Task requirements
Starting at the first line and ending at the one with "New York at New Paltz", give the lines of the listing again exactly, and nothing else; skip the pictures.

[Records]

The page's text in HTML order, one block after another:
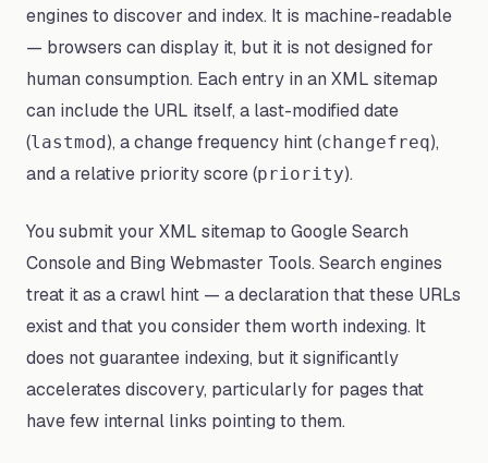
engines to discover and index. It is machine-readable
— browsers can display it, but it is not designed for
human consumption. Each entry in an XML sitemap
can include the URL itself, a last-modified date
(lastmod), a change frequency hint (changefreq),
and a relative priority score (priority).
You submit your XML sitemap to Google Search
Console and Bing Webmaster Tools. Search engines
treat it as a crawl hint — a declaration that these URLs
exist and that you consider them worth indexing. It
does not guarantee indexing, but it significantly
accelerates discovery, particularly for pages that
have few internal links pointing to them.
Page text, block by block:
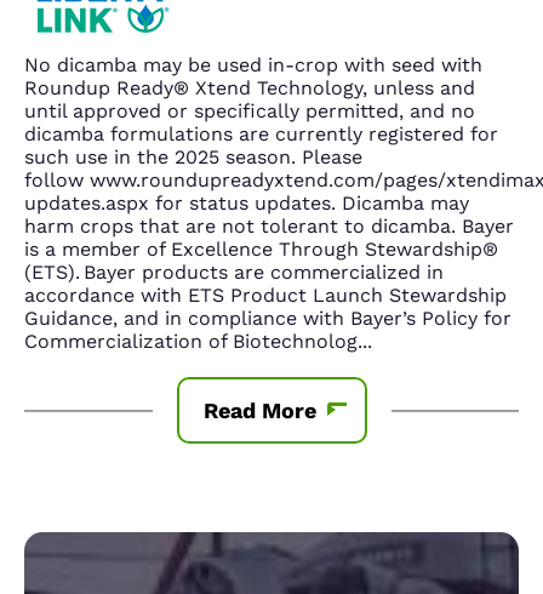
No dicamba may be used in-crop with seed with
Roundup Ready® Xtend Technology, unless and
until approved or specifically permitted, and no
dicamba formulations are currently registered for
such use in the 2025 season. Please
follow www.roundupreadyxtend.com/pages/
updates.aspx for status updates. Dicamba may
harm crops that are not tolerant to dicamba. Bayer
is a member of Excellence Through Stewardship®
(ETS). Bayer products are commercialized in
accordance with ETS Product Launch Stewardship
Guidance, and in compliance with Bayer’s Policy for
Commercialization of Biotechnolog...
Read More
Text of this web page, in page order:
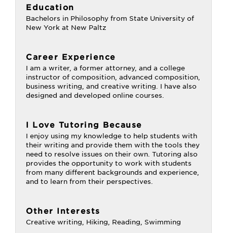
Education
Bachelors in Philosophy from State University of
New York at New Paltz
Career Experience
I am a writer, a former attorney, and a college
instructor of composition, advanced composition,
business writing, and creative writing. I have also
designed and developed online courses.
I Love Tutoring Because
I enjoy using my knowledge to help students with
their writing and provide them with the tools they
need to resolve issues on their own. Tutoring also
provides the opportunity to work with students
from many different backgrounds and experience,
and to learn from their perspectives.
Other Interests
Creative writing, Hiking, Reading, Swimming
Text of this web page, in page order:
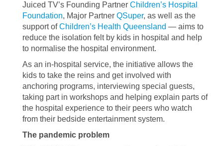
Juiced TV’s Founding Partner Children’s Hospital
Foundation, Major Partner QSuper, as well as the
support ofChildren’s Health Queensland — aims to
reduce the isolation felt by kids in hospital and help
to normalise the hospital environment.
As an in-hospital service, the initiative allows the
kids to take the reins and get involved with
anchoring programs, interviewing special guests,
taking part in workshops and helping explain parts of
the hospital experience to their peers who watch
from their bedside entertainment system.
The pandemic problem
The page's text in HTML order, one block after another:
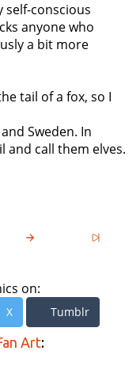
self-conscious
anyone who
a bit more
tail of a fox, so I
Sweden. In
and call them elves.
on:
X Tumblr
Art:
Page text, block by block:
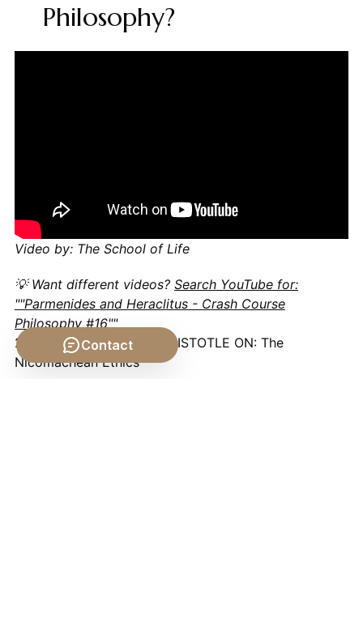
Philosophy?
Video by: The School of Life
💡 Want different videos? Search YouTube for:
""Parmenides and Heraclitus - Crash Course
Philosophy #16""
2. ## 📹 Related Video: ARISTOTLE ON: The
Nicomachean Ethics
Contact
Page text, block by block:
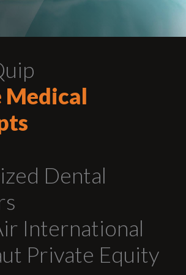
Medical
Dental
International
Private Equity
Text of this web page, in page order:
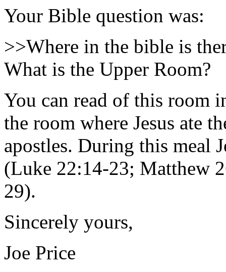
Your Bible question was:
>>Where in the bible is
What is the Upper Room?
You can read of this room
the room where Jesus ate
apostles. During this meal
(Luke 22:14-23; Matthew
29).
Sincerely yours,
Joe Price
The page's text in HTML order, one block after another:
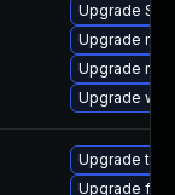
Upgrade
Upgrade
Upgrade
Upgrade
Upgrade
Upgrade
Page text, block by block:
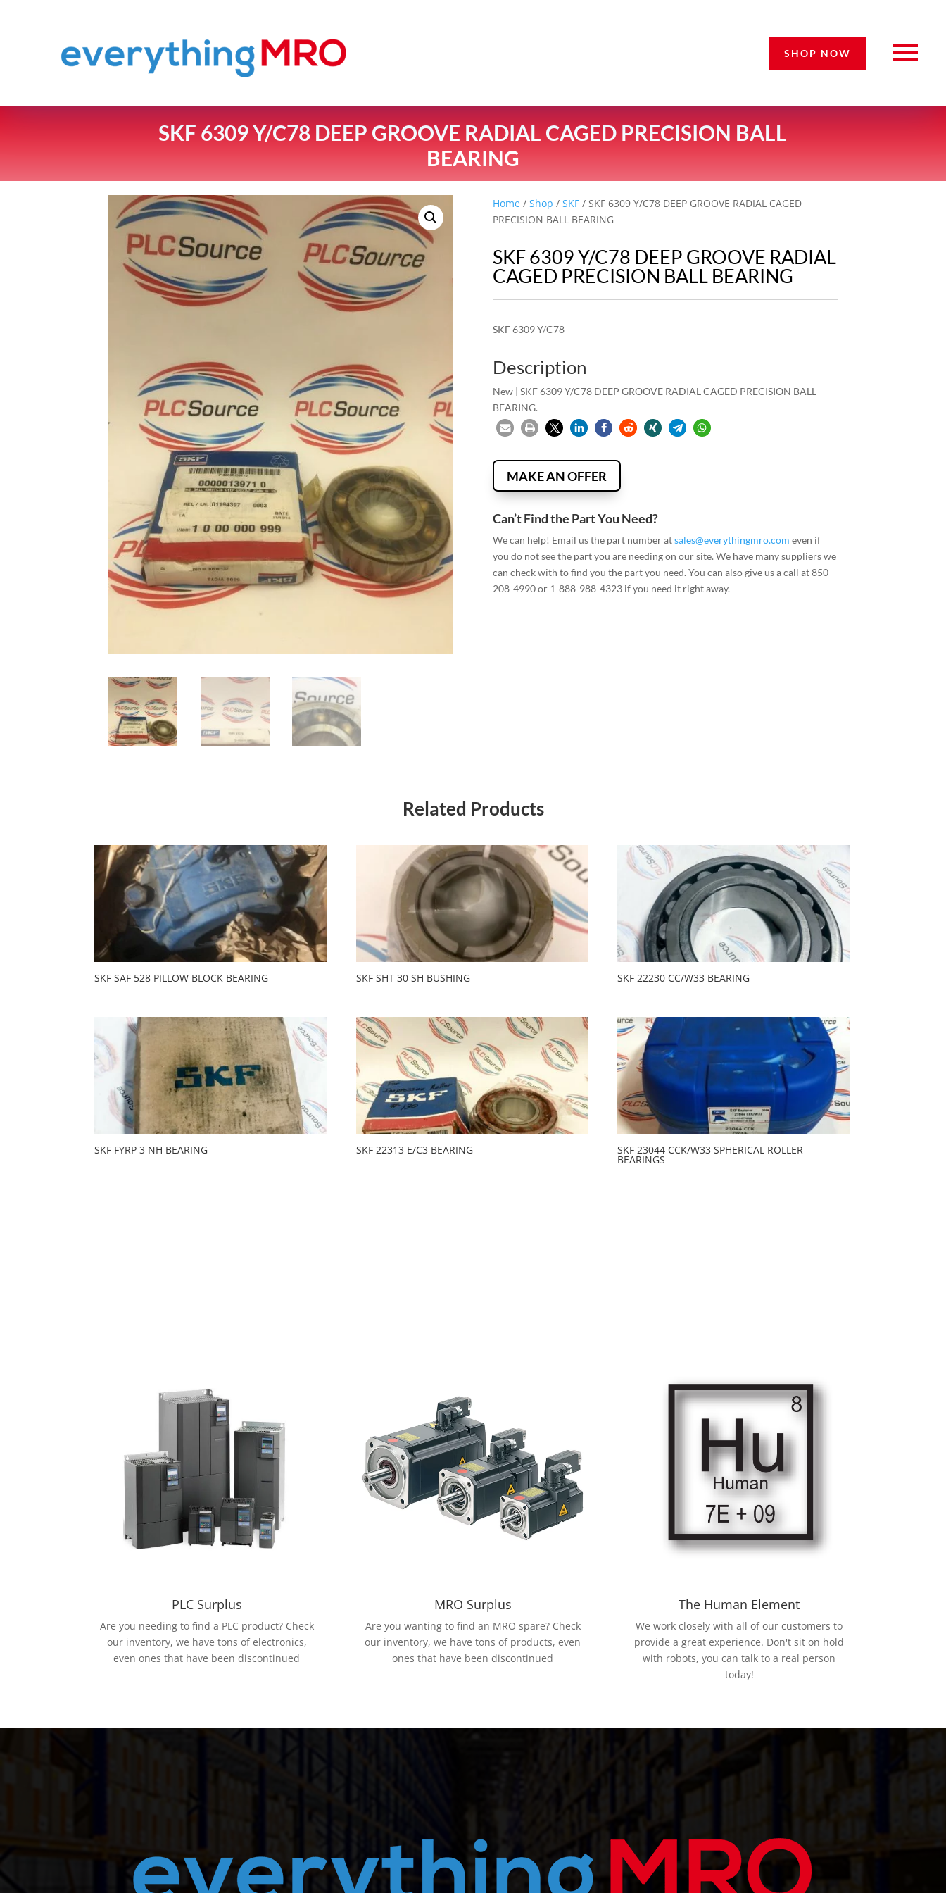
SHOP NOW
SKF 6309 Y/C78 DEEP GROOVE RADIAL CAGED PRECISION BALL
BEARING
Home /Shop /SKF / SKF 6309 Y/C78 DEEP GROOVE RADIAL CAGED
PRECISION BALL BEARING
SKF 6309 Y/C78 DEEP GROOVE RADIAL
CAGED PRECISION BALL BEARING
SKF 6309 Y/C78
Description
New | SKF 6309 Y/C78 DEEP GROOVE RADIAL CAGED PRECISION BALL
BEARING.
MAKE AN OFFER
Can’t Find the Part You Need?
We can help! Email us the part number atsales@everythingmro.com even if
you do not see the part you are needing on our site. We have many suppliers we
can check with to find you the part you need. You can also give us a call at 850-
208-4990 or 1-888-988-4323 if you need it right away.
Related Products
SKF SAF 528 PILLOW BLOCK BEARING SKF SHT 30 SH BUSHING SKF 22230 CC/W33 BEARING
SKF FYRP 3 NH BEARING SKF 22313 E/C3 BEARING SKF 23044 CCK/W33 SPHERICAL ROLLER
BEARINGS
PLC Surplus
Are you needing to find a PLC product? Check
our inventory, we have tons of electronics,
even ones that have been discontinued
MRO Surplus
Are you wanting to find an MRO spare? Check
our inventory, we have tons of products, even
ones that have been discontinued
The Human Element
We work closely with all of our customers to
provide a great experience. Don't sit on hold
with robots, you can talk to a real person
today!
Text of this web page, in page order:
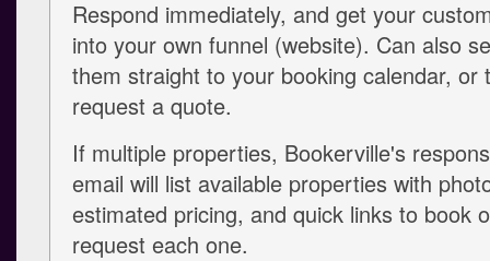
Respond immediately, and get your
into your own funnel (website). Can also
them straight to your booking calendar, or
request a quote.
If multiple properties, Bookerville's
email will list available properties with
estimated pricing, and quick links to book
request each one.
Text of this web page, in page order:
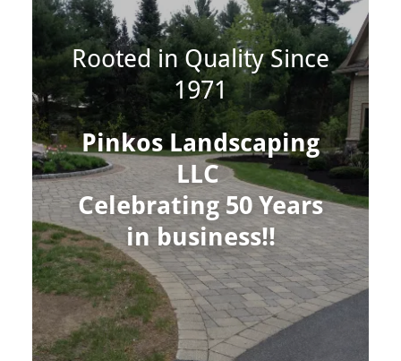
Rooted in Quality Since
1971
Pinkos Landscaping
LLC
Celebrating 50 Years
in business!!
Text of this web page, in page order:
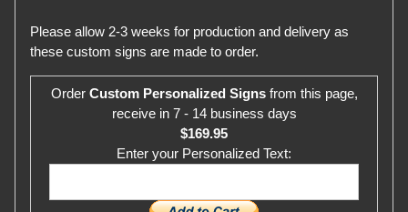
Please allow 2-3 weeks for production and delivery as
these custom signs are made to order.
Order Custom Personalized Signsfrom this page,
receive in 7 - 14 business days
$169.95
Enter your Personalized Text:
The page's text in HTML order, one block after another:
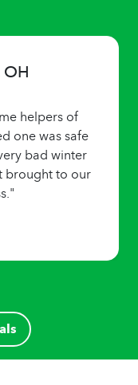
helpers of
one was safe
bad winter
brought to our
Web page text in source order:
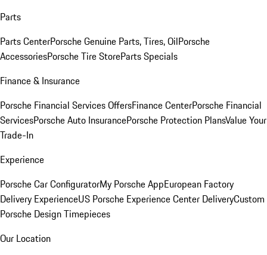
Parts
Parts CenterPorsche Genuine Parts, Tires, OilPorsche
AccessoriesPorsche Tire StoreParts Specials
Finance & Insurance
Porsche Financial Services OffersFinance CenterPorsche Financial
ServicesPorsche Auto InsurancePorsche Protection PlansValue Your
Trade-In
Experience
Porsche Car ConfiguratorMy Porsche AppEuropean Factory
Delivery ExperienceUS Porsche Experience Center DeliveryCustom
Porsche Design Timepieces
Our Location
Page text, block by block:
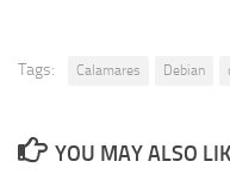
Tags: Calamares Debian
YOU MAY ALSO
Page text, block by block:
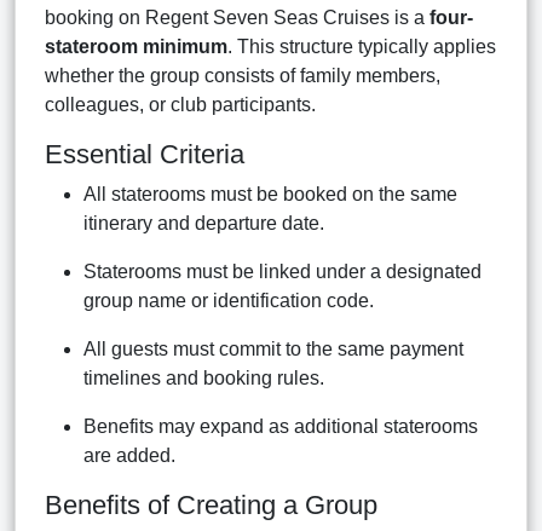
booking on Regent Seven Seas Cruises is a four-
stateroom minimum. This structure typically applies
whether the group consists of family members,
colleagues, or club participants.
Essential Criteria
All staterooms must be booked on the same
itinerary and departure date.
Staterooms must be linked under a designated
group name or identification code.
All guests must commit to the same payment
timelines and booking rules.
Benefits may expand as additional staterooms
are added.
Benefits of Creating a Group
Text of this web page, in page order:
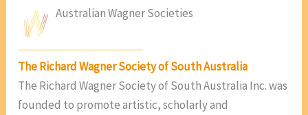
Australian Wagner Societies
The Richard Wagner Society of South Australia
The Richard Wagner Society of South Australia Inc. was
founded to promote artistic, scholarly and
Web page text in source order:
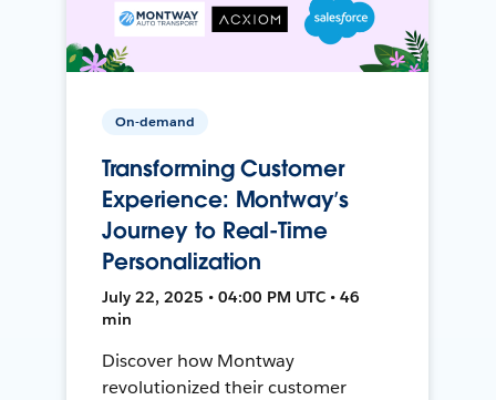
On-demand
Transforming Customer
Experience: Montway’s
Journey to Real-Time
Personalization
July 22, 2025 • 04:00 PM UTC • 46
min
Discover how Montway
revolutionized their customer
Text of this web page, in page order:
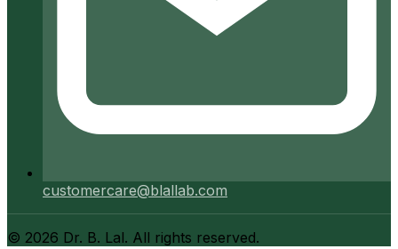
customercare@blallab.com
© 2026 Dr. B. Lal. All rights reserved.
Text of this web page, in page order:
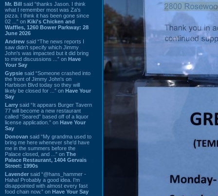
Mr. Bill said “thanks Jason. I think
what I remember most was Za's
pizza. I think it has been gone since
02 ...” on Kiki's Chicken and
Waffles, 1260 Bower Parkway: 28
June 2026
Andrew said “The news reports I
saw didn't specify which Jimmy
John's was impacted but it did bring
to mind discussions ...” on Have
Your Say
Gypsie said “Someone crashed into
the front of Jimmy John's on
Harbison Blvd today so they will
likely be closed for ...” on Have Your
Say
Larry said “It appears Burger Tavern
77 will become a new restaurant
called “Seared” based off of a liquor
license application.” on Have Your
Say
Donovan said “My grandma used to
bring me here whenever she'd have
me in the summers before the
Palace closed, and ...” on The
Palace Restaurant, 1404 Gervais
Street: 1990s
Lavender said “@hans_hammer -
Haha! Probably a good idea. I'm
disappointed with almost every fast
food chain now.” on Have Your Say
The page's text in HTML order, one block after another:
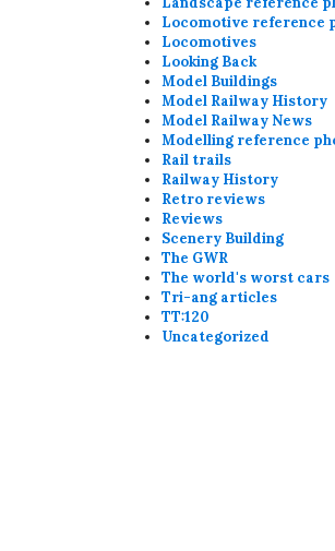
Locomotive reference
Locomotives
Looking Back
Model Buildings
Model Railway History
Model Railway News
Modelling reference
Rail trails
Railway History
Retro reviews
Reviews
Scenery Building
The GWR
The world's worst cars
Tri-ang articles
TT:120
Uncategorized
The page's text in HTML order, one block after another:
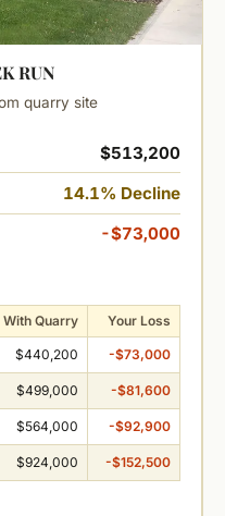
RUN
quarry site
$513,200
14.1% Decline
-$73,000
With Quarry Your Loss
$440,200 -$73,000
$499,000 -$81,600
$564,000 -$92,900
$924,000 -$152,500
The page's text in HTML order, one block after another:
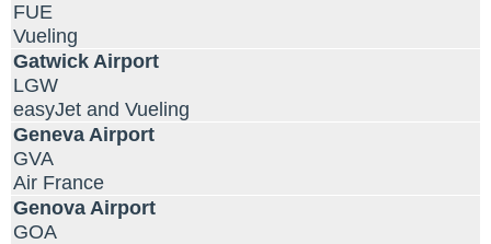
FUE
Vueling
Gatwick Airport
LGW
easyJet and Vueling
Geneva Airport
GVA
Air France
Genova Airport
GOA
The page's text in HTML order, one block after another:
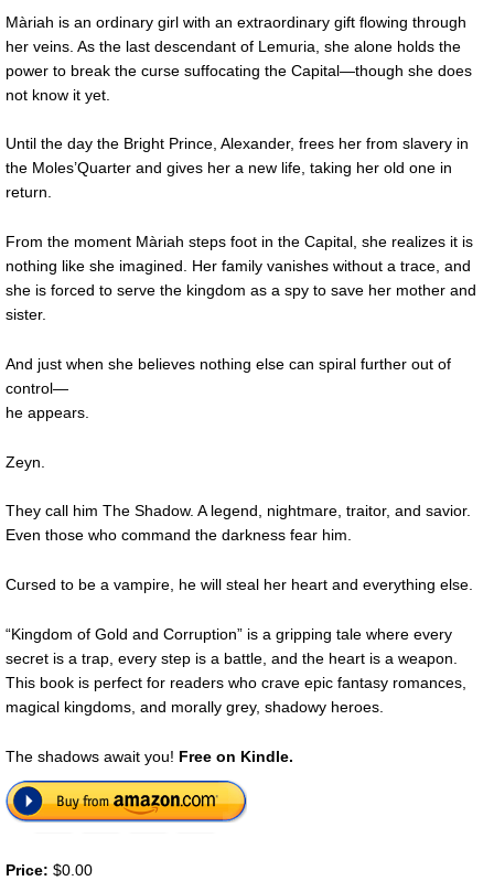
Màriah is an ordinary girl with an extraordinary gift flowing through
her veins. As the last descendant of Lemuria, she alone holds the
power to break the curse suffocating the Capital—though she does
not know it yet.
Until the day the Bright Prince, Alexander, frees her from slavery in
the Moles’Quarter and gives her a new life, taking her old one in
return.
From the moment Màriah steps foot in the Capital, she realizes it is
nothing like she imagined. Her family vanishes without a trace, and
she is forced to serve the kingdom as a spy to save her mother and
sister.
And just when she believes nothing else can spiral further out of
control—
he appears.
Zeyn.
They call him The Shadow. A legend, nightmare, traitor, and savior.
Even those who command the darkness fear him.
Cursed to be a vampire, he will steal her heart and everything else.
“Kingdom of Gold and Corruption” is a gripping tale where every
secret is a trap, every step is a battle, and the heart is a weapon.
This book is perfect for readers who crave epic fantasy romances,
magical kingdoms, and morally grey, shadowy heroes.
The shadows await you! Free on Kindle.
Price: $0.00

[/Records]

Expected answer
The page's text in HTML order, one block after another:
engines to discover and index. It is machine-readable
— browsers can display it, but it is not designed for
human consumption. Each entry in an XML sitemap
can include the URL itself, a last-modified date
(lastmod), a change frequency hint (changefreq),
and a relative priority score (priority).
You submit your XML sitemap to Google Search
Console and Bing Webmaster Tools. Search engines
treat it as a crawl hint — a declaration that these URLs
exist and that you consider them worth indexing. It
does not guarantee indexing, but it significantly
accelerates discovery, particularly for pages that
have few internal links pointing to them.
Page text, block by block:
No dicamba may be used in-crop with seed with
Roundup Ready® Xtend Technology, unless and
until approved or specifically permitted, and no
dicamba formulations are currently registered for
such use in the 2025 season. Please
follow www.roundupreadyxtend.com/pages/
updates.aspx for status updates. Dicamba may
harm crops that are not tolerant to dicamba. Bayer
is a member of Excellence Through Stewardship®
(ETS). Bayer products are commercialized in
accordance with ETS Product Launch Stewardship
Guidance, and in compliance with Bayer’s Policy for
Commercialization of Biotechnolog...
Read More
Text of this web page, in page order:
Education
Bachelors in Philosophy from State University of
New York at New Paltz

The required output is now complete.